Still, Brett and Michelle are not especially happy, with the sex part of the marriage having largely dried up, causing each to wonder if there isn’t something more to life — him, eventually, through a spiritual quest; her by beginning to think about another man (John Ortiz) she encounters.

Both find havens to share their concerns with equally self-involved parties: His bosom pal Alex (Zissis), who is forced to admit “the acting thing is not happening,” and moves in with them; and her sister Tina (Amanda Peet), who decides to stay in L.A. after a breakup, while asking Michelle — with members of the group nearing 40 — “Do you know what it’s like to be dating at my age?”

Having the four together doesn’t just create a full house (no, not that one) but also breeds new complications, including Alex’s thinly veiled crush on Tina, whose efforts to jog him out of his funk only stoke those embers.

HBO has sandwiched this newcomer between “Girls” and “Looking,” creating what amounts to a 90-minute block that’s as tonally similar as it is narrow — and, in the case of “Togetherness,” where you’re tempted to ask if you’d like some cheese to go with all that whine.
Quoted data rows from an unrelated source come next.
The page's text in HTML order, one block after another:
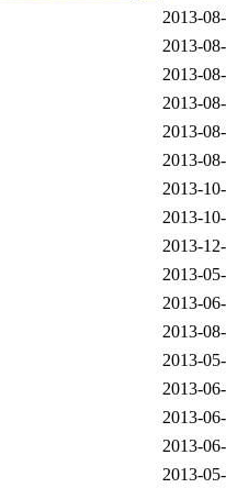
2013-
2013-
2013-
2013-
2013-
2013-
2013-
2013-
2013-
2013-
2013-
2013-
2013-
2013-
2013-
2013-
2013-
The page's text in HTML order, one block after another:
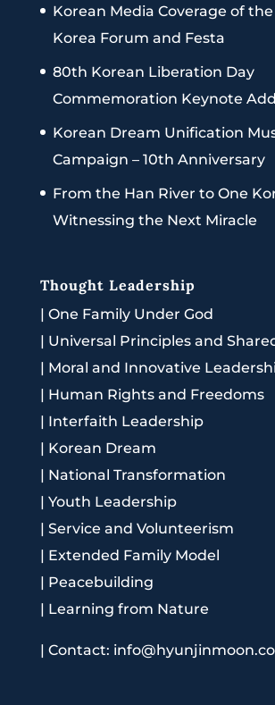
Korean Media Coverage of the
Korea Forum and Festa
80th Korean Liberation Day
Commemoration Keynote
Korean Dream Unification
Campaign – 10th Anniversary
From the Han River to One
Witnessing the Next Miracle
Thought Leadership
| One Family Under God
| Universal Principles and
| Moral and Innovative
| Human Rights and Freedoms
| Interfaith Leadership
| Korean Dream
| National Transformation
| Youth Leadership
| Service and Volunteerism
| Extended Family Model
| Peacebuilding
| Learning from Nature
| Contact:
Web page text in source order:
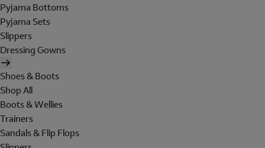
Pyjama Bottoms
Pyjama Sets
Slippers
Dressing Gowns
Shoes & Boots
Shop All
Boots & Wellies
Trainers
Sandals & Flip Flops
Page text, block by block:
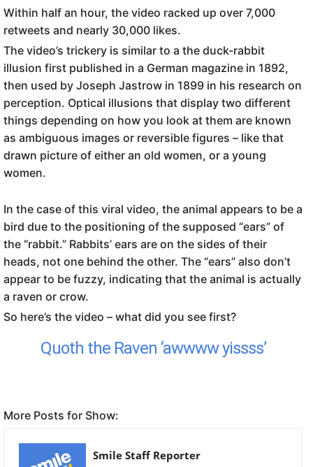
Within half an hour, the video racked up over 7,000
retweets and nearly 30,000 likes.
The video’s trickery is similar to a the duck-rabbit
illusion first published in a German magazine in 1892,
then used by Joseph Jastrow in 1899 in his research on
perception. Optical illusions that display two different
things depending on how you look at them are known
as ambiguous images or reversible figures – like that
drawn picture of either an old women, or a young
women.
In the case of this viral video, the animal appears to be a
bird due to the positioning of the supposed “ears” of
the “rabbit.” Rabbits’ ears are on the sides of their
heads, not one behind the other. The “ears” also don’t
appear to be fuzzy, indicating that the animal is actually
a raven or crow.
So here’s the video – what did you see first?
Quoth the Raven ‘awwww yissss’
More Posts for Show:
Smile Staff Reporter
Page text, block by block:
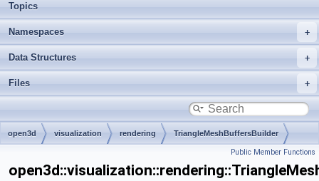
Topics
Namespaces
Data Structures
Files
open3d visualization rendering TriangleMeshBuffersBuilder
Public Member Functions
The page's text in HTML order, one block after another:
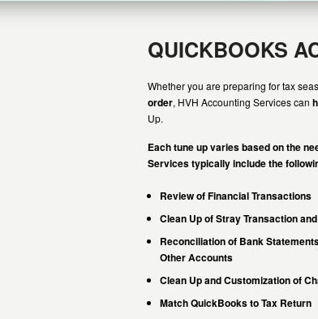
QUICKBOOKS
Whether you are preparing for tax
order, HVH Accounting Services can
Up.
Each tune up varies based on the
Services typically include the
Review of Financial Transactions
Clean Up of Stray Transaction
Reconciliation of Bank
Other Accounts
Clean Up and Customization of
Match QuickBooks to Tax Return
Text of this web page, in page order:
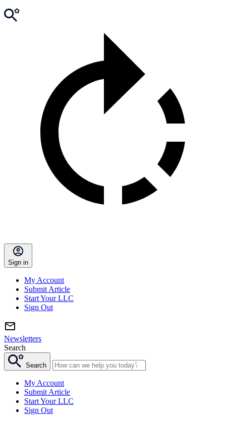
Sign in
My Account
Submit Article
Start Your LLC
Sign Out
Newsletters
Search
Search
My Account
Submit Article
Start Your LLC
Sign Out

Not that the show doesn’t yield some insights, moments and even laughs, but it generally falls within a limited range of people who talk a lot about their feelings and, in the case of the central couple, don’t let more general comforts get in the way of agonizing about their problems.

To the extent it works, “Togetherness” relies on the vulnerability of the characters, sprinkled with moments of silliness, such as the sort-of guru (Mary Steenburgen) who Brett encounters while wandering through the park during a later episode. (Even during a drought, L.A.’s wooded areas are presumably crawling with such characters.)

Peter Gallagher also turns up as, what else, a Hollywood producer, with the town’s unique quirks essentially becoming a fundamental part of the show, including amusing interludes like Alex being told he’s not fat enough to play the best friend or thin enough to be a leading man.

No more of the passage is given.